▸ **Assignment**
Go through the records below and report each line with "also" in it.

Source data
****

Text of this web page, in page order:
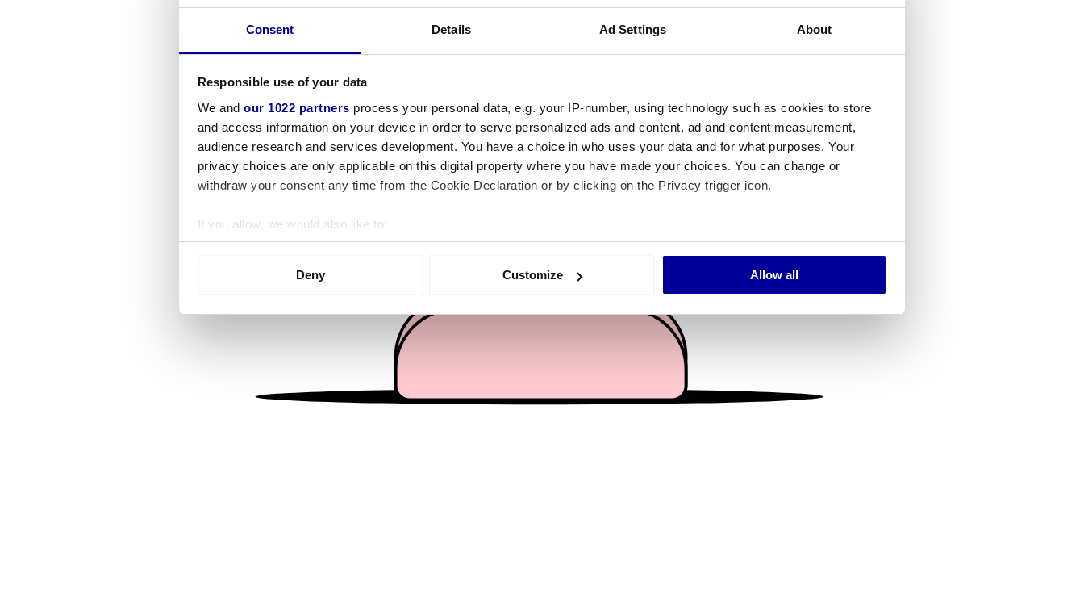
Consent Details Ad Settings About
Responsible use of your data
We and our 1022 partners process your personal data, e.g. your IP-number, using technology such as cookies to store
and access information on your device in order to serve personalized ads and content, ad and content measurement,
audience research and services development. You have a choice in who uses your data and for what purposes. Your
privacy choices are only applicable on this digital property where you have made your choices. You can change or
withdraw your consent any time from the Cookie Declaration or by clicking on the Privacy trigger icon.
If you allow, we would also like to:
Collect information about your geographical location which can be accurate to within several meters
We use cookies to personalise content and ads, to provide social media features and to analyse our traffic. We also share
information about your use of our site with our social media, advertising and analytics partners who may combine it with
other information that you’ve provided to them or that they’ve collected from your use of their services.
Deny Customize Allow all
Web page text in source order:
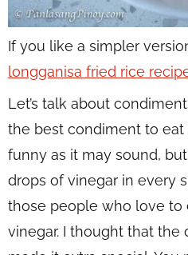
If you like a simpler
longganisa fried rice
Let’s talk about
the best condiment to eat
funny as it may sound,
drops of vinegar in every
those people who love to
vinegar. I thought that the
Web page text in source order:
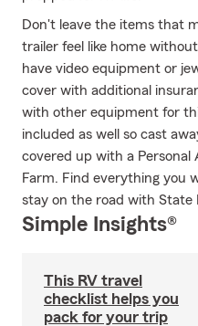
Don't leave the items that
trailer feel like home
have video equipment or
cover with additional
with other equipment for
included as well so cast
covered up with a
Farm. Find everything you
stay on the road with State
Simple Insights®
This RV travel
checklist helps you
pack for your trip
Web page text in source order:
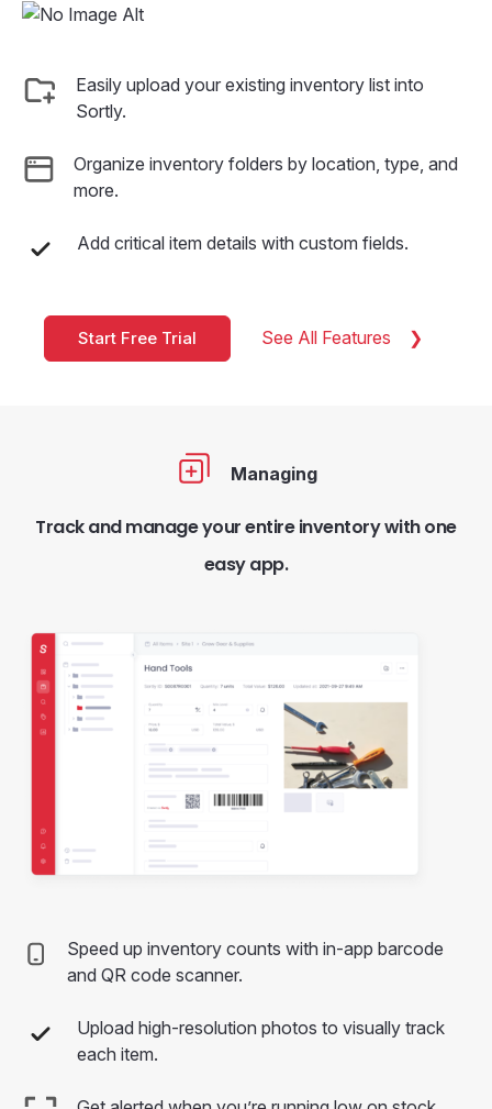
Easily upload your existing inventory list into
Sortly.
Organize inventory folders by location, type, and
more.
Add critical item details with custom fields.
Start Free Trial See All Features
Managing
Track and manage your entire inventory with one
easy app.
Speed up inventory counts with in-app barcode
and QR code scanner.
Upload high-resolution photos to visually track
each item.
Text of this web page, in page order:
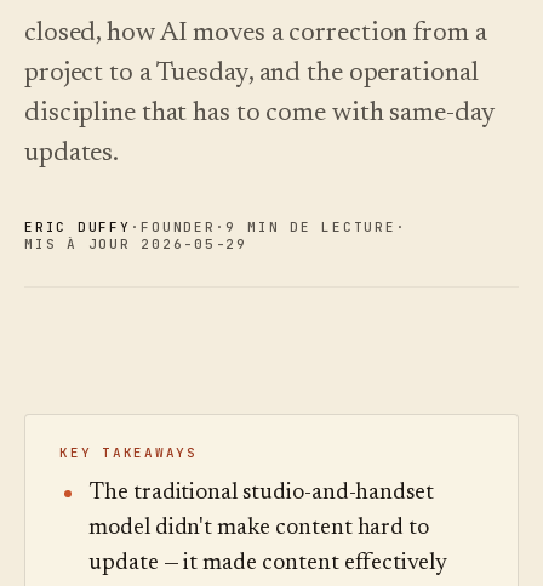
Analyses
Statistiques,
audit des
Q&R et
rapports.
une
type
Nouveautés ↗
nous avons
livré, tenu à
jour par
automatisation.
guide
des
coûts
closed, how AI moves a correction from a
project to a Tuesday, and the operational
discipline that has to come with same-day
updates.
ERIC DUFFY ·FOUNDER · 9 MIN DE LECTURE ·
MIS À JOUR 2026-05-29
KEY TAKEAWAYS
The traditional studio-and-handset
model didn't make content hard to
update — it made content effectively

****

▸ **Result**
If you allow, we would also like to:
We use cookies to personalise content and ads, to provide social media features and to analyse our traffic. We also share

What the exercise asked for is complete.